_WORK INSTRUCTIONS_
For this exercise, write out the whole listing below exactly, omitting its images.

_INFORMATION SUPPLIED_
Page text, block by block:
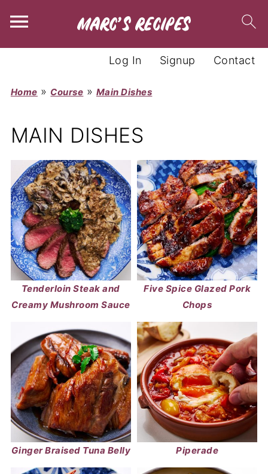
Contact
Signup
Log In
Home » Course » Main Dishes
MAIN DISHES
Tenderloin Steak and
Creamy Mushroom Sauce
Five Spice Glazed Pork
Chops
Ginger Braised Tuna Belly Piperade
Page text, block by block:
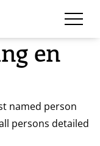
en
named person
persons detailed
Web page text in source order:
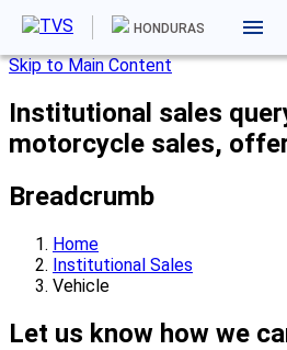
Skip to Main Content
Institutional sales
motorcycle sales,
HONDURAS
Breadcrumb
Home
Institutional Sales
Vehicle
Let us know how we
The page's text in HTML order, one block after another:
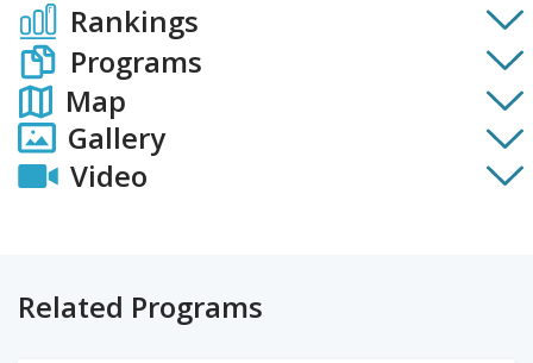
Rankings
Programs
Map
Gallery
Video
Related Programs
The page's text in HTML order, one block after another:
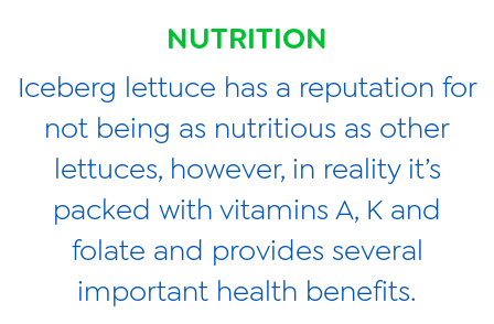
NUTRITION
Iceberg lettuce has a reputation for
not being as nutritious as other
lettuces, however, in reality it’s
packed with vitamins A, K and
folate and provides several
important health benefits.
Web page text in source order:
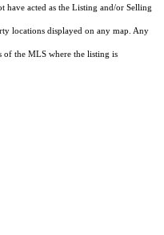
have acted as the Listing and/or Selling
locations displayed on any map. Any
of the MLS where the listing is
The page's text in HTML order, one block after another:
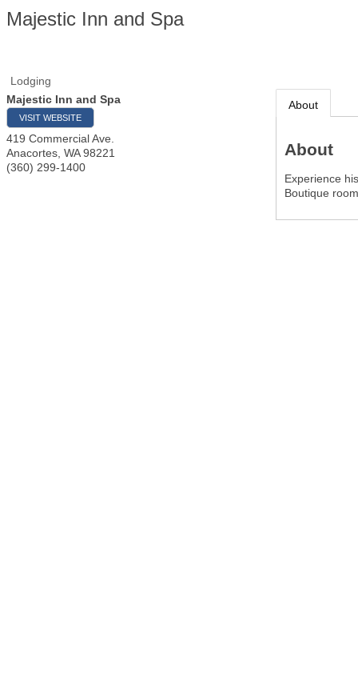
Majestic Inn and Spa
Lodging
Majestic Inn and Spa
VISIT WEBSITE
419 Commercial Ave.
Anacortes WA 98221
(360) 299-1400
About
About
Experience
Boutique
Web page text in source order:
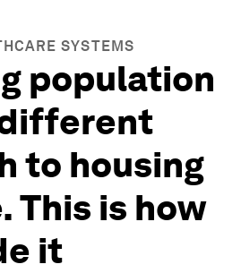
SYSTEMS
population
to housing
This is how
it
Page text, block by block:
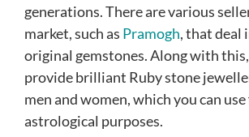
generations. There are various
market, such as Pramogh, that deal
original gemstones. Along with
provide brilliant Ruby stone
men and women, which you can
astrological purposes.

_RESULT OF THIS EXERCISE_
Page text, block by block:
Contact
Signup
Log In
Home » Course » Main Dishes
MAIN DISHES
Tenderloin Steak and
Creamy Mushroom Sauce
Five Spice Glazed Pork
Chops
Ginger Braised Tuna Belly Piperade
Page text, block by block:
en
named person
persons detailed
Web page text in source order:
Skip to Main Content
Institutional sales
motorcycle sales,
HONDURAS
Breadcrumb
Home
Institutional Sales
Vehicle
Let us know how we
The page's text in HTML order, one block after another:
Rankings
Programs
Map
Gallery
Video
Related Programs
The page's text in HTML order, one block after another:
NUTRITION
Iceberg lettuce has a reputation for
not being as nutritious as other
lettuces, however, in reality it’s
packed with vitamins A, K and
folate and provides several
important health benefits.
Web page text in source order:
have acted as the Listing and/or Selling
locations displayed on any map. Any
of the MLS where the listing is
The page's text in HTML order, one block after another:
Majestic Inn and Spa
Lodging
Majestic Inn and Spa
VISIT WEBSITE
419 Commercial Ave.
Anacortes WA 98221
(360) 299-1400
About
About
Experience
Boutique
Web page text in source order:
SYSTEMS
population
to housing
This is how
it
Page text, block by block:
generations. There are various
market, such as Pramogh, that deal
original gemstones. Along with
provide brilliant Ruby stone
men and women, which you can
astrological purposes.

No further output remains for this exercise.